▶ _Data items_
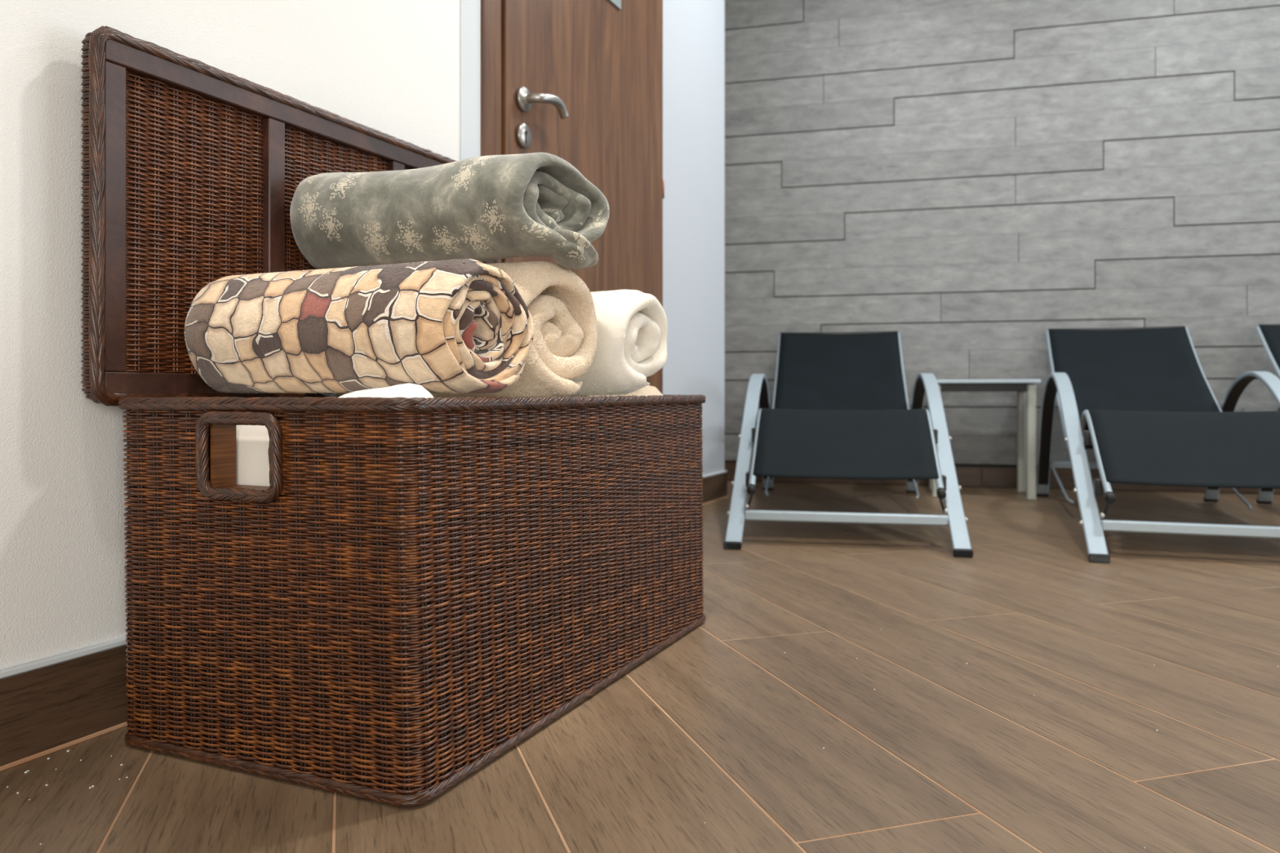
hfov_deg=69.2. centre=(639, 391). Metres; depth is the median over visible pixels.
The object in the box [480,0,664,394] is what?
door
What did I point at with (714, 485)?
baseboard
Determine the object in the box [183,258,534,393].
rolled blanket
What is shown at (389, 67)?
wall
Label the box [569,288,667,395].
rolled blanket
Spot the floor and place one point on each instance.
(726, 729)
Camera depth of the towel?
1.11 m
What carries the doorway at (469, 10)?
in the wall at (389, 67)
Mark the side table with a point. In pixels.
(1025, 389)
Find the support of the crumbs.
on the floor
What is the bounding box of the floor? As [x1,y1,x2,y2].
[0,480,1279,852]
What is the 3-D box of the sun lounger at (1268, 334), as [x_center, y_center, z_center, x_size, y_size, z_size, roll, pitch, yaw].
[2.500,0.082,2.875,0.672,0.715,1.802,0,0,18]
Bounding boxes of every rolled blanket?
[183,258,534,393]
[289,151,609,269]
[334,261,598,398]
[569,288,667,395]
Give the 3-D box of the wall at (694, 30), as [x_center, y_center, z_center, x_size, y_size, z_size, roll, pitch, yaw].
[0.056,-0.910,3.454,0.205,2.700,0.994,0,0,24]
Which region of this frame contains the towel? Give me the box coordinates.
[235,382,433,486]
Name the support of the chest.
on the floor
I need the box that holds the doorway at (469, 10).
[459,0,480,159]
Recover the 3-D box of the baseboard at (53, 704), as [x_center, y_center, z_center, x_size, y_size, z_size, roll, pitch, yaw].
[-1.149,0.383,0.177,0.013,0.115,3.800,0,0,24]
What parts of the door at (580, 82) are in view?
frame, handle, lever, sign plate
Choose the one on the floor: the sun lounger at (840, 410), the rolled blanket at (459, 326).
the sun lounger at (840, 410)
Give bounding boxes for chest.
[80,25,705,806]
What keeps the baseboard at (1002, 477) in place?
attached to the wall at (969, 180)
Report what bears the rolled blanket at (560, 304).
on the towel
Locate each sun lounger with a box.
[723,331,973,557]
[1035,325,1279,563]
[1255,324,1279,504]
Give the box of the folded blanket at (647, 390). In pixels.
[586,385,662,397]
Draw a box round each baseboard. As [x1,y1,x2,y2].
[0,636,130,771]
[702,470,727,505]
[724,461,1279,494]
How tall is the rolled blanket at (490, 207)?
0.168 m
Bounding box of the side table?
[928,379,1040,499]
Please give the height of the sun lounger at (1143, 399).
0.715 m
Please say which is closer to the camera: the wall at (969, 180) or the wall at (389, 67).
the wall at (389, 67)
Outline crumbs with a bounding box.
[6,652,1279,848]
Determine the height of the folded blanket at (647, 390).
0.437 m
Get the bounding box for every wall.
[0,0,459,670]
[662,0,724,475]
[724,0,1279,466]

▶ _Task to complete_
An exact transcription of the data above is needed, without the pictures.

▶ _Completed task_
hfov_deg=69.2. centre=(639, 391). Metres; depth is the median over visible pixels.
The object in the box [480,0,664,394] is what?
door
What did I point at with (714, 485)?
baseboard
Determine the object in the box [183,258,534,393].
rolled blanket
What is shown at (389, 67)?
wall
Label the box [569,288,667,395].
rolled blanket
Spot the floor and place one point on each instance.
(726, 729)
Camera depth of the towel?
1.11 m
What carries the doorway at (469, 10)?
in the wall at (389, 67)
Mark the side table with a point. In pixels.
(1025, 389)
Find the support of the crumbs.
on the floor
What is the bounding box of the floor? As [x1,y1,x2,y2].
[0,480,1279,852]
What is the 3-D box of the sun lounger at (1268, 334), as [x_center, y_center, z_center, x_size, y_size, z_size, roll, pitch, yaw].
[2.500,0.082,2.875,0.672,0.715,1.802,0,0,18]
Bounding boxes of every rolled blanket?
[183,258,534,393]
[289,151,609,269]
[334,261,598,398]
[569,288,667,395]
Give the 3-D box of the wall at (694, 30), as [x_center, y_center, z_center, x_size, y_size, z_size, roll, pitch, yaw].
[0.056,-0.910,3.454,0.205,2.700,0.994,0,0,24]
Which region of this frame contains the towel? Give me the box coordinates.
[235,382,433,486]
Name the support of the chest.
on the floor
I need the box that holds the doorway at (469, 10).
[459,0,480,159]
Recover the 3-D box of the baseboard at (53, 704), as [x_center, y_center, z_center, x_size, y_size, z_size, roll, pitch, yaw].
[-1.149,0.383,0.177,0.013,0.115,3.800,0,0,24]
What parts of the door at (580, 82) are in view?
frame, handle, lever, sign plate
Choose the one on the floor: the sun lounger at (840, 410), the rolled blanket at (459, 326).
the sun lounger at (840, 410)
Give bounding boxes for chest.
[80,25,705,806]
What keeps the baseboard at (1002, 477) in place?
attached to the wall at (969, 180)
Report what bears the rolled blanket at (560, 304).
on the towel
Locate each sun lounger with a box.
[723,331,973,557]
[1035,325,1279,563]
[1255,324,1279,504]
Give the box of the folded blanket at (647, 390). In pixels.
[586,385,662,397]
Draw a box round each baseboard. As [x1,y1,x2,y2].
[0,636,130,771]
[702,470,727,505]
[724,461,1279,494]
How tall is the rolled blanket at (490, 207)?
0.168 m
Bounding box of the side table?
[928,379,1040,499]
Please give the height of the sun lounger at (1143, 399).
0.715 m
Please say which is closer to the camera: the wall at (969, 180) or the wall at (389, 67).
the wall at (389, 67)
Outline crumbs with a bounding box.
[6,652,1279,848]
Determine the height of the folded blanket at (647, 390).
0.437 m
Get the bounding box for every wall.
[0,0,459,670]
[662,0,724,475]
[724,0,1279,466]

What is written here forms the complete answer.